Suppose we have three events, $A,X,Y$, and suppose we wish to compute $P[A|X\land Y]$, along with its relatives, $P[A|X\land \neg Y], P[A|\neg X \land Y], P[A|\neg X \land\neg Y]$. We’re given the following probabilities:
- $P[A|X]$
- $P[A|\neg X]$
- $P[A| Y]$
- $P[A|\neg Y]$
We also understand how $X$ and $Y$ interact with just each other, and how the act on their own. For example, we know things like $P[X\land Y], P[X\land \neg Y]$, P[X], etc.
My solution involved attempting to set up a system for the four values we wish to find. The proof of one of the equations is shown below, with the others found similarly.

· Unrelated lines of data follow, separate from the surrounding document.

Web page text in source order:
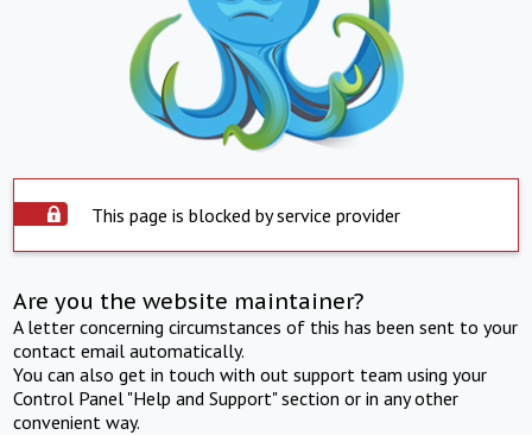
This page is blocked by service provider
Are you the website maintainer?
A letter concerning circumstances of this has been sent to your
contact email automatically.
You can also get in touch with out support team using your
Control Panel "Help and Support" section or in any other
convenient way.
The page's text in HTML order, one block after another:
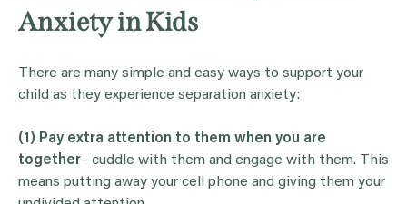
Anxiety in Kids
There are many simple and easy ways to support your
child as they experience separation anxiety:
(1) Pay extra attention to them when you are
together– cuddle with them and engage with them. This
means putting away your cell phone and giving them your
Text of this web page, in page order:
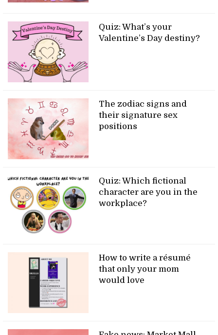
Quiz: What’s your
Valentine’s Day destiny?
The zodiac signs and
their signature sex
positions
Quiz: Which fictional
character are you in the
workplace?
How to write a résumé
that only your mom
would love
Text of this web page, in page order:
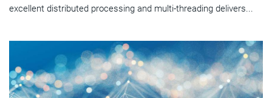
excellent distributed processing and multi-threading delivers...
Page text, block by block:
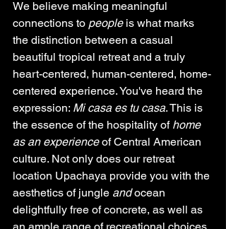
We believe making meaningful
connections to people is what marks
the distinction between a casual
beautiful tropical retreat and a truly
heart-centered, human-centered, home-
centered experience. You've heard the
expression: Mi casa es tu casa. This is
the essence of the hospitality of home
as an experience of Central American
culture. Not only does our retreat
location Upachaya provide you with the
aesthetics of jungle and ocean
delightfully free of concrete, as well as
an ample range of recreational choices
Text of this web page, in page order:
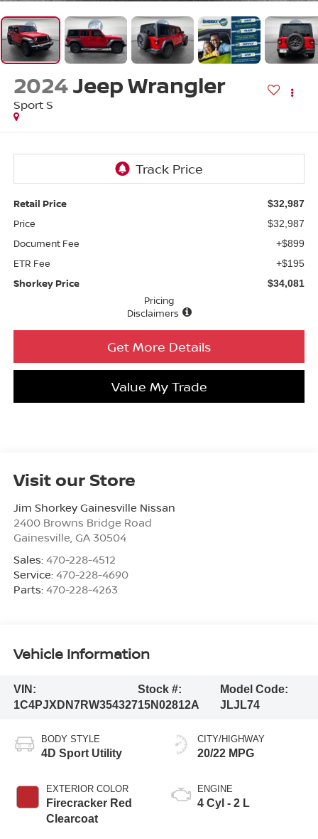
2024Jeep Wrangler
Sport S
Retail Price $32,987
Price $32,987
Document Fee +$899
ETR Fee +$195
Shorkey Price $34,081
Pricing
Disclaimers
Get More Details
Value My Trade
Visit our Store
Jim Shorkey Gainesville Nissan
2400 Browns Bridge Road
Gainesville GA 30504
Sales: 470-228-4512
Service: 470-228-4690
Parts: 470-228-4263
Vehicle Information
VIN:
1C4PJXDN7RW354327
Stock #:
15N02812A
Model Code:
JLJL74
BODY STYLE
4D Sport Utility
EXTERIOR COLOR
Firecracker Red
Clearcoat
CITY/HIGHWAY
20/22 MPG
ENGINE
4 Cyl - 2 L
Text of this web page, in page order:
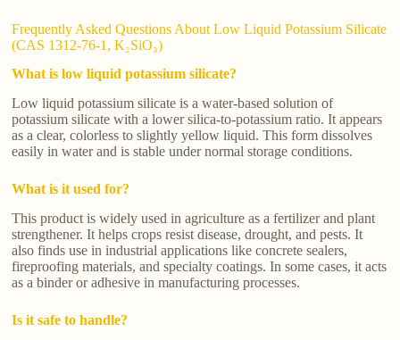
Frequently Asked Questions About Low Liquid Potassium Silicate
(CAS 1312-76-1, K₂SiO₃)
What is low liquid potassium silicate?
Low liquid potassium silicate is a water-based solution of
potassium silicate with a lower silica-to-potassium ratio. It appears
as a clear, colorless to slightly yellow liquid. This form dissolves
easily in water and is stable under normal storage conditions.
What is it used for?
This product is widely used in agriculture as a fertilizer and plant
strengthener. It helps crops resist disease, drought, and pests. It
also finds use in industrial applications like concrete sealers,
fireproofing materials, and specialty coatings. In some cases, it acts
as a binder or adhesive in manufacturing processes.
Is it safe to handle?
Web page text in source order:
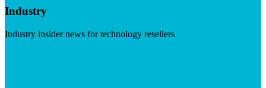
Industry
Industry insider news for technology resellers
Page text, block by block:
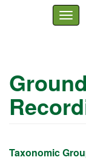
main
content
Taxonomic
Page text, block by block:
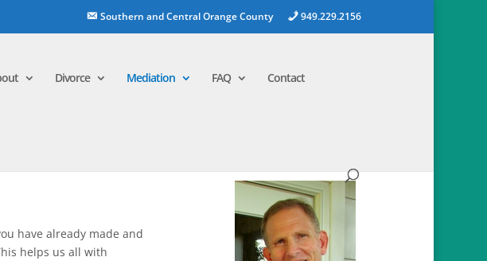
Southern and Central Orange County 949.229.2156
Divorce Mediation FAQ Contact
have already made and
helps us all with
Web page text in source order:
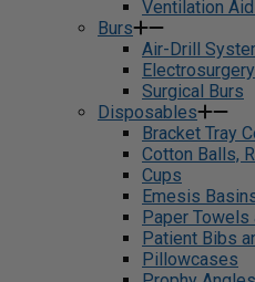
Ventilation
Burs
Air-Drill
Electrosurgery
Surgical Burs
Disposables
Bracket Tray
Cotton Balls,
Cups
Emesis
Paper Towels
Patient Bibs
Pillowcases
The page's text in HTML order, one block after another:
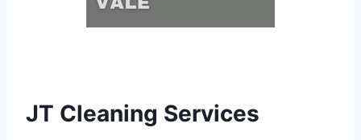
JT Cleaning Services
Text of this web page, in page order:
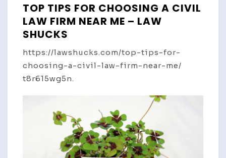
TOP TIPS FOR CHOOSING A CIVIL
LAW FIRM NEAR ME – LAW
SHUCKS
https://lawshucks.com/top-tips-for-
choosing-a-civil-law-firm-near-me/
t8r615wg5n.
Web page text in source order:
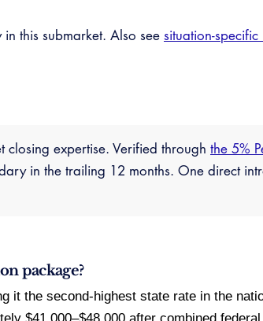
this submarket. Also see situation-specific
closing expertise. Verified through the 5%
in the trailing 12 months. One direct
package?
it the second-highest state rate in the
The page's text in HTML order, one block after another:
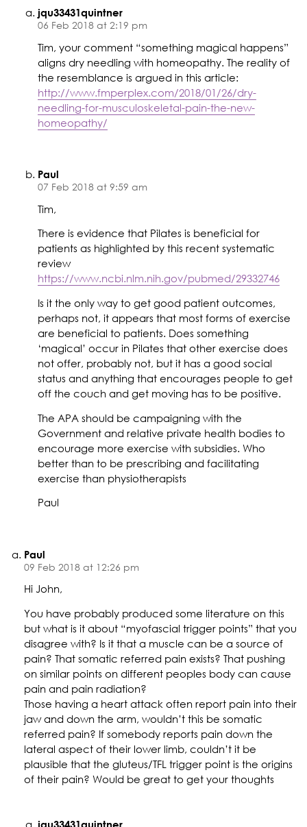
jqu33431quintner
06 Feb 2018 at 2:19 pm
Tim, your comment “something magical happens”
aligns dry needling with homeopathy. The reality of
the resemblance is argued in this article:
http://www.fmperplex.com/2018/01/26/dry-
needling-for-musculoskeletal-pain-the-new-
homeopathy/
Paul
07 Feb 2018 at 9:59 am
Tim,
There is evidence that Pilates is beneficial for
patients as highlighted by this recent systematic
review
https://www.ncbi.nlm.nih.gov/pubmed/29332746
Is it the only way to get good patient outcomes,
perhaps not, it appears that most forms of exercise
are beneficial to patients. Does something
‘magical’ occur in Pilates that other exercise does
not offer, probably not, but it has a good social
status and anything that encourages people to get
off the couch and get moving has to be positive.
The APA should be campaigning with the
Government and relative private health bodies to
encourage more exercise with subsidies. Who
better than to be prescribing and facilitating
exercise than physiotherapists
Paul
Paul
09 Feb 2018 at 12:26 pm
Hi John,
You have probably produced some literature on this
but what is it about “myofascial trigger points” that you
disagree with? Is it that a muscle can be a source of
pain? That somatic referred pain exists? That pushing
on similar points on different peoples body can cause
pain and pain radiation?
Those having a heart attack often report pain into their
jaw and down the arm, wouldn’t this be somatic
referred pain? If somebody reports pain down the
lateral aspect of their lower limb, couldn’t it be
plausible that the gluteus/TFL trigger point is the origins
of their pain? Would be great to get your thoughts
jqu33431quintner
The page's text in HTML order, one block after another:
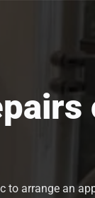
to arrange an
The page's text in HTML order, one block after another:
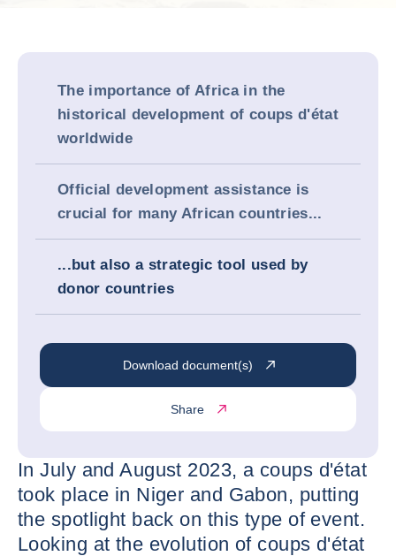
The importance of Africa in the
historical development of coups d'état
worldwide
Official development assistance is
crucial for many African countries...
...but also a strategic tool used by
donor countries
Download document(s)
Share
In July and August 2023, a coups d'état
took place in Niger and Gabon, putting
the spotlight back on this type of event.
Looking at the evolution of coups d'état

$$P[A\land X]=P[A\land X\land Y]+ P[A\land X\land \neg Y]$$ $$P[X]P[A|X]=P[X\land Y]P[A| X\land Y] + P[A|X \land \neg Y]P[A|X\land \neg Y]$$
We can then construct similar equations for each of the 4 given conditionals involving $A$:
$$ \begin{cases} P[X]P[A|X]=P[X\land Y]P[A| X\land Y] + P[A|X \land \neg Y]P[A|X\land \neg Y] \\ P[\neg X]P[A|\neg X]=P[\neg X\land Y]P[A| \neg X\land Y] + P[A|\neg X \land \neg Y]P[A|\neg X\land \neg Y] \\ P[Y]P[A|Y]=P[X\land Y]P[A| X\land Y] + P[A|\neg X \land Y]P[A|\neg X\land Y] \\ P[\neg Y]P[A|\neg Y]=P[X\land \neg Y]P[A| X\land \neg Y] + P[A|\neg X \land \neg Y]P[A|\neg X\land \neg Y] \\ \end{cases} $$
While we have four equations and four unknowns, the equations are not linearly independent. For example, $\text{eq}4=\text{eq}1+\text{eq}2-\text{eq}3$.
Is there are way to get these probabilities? I’m leaning towards no, but it’s possible there’s an equation I can throw in that would make the system possible, and I just can’t find that equation.
If it is impossible, what information do you need to compute these probabilities normally? What are the formulas typically used to deal with more complicated conditionals?
You can't calculate the probabilities like $P(A \mid X \land Y)$ in general because you can't distinguish between cases like the two below. In case 1, $P(A \mid X \land Y) < 1$, but in case 2, $P(A \mid X \land Y) = 1$.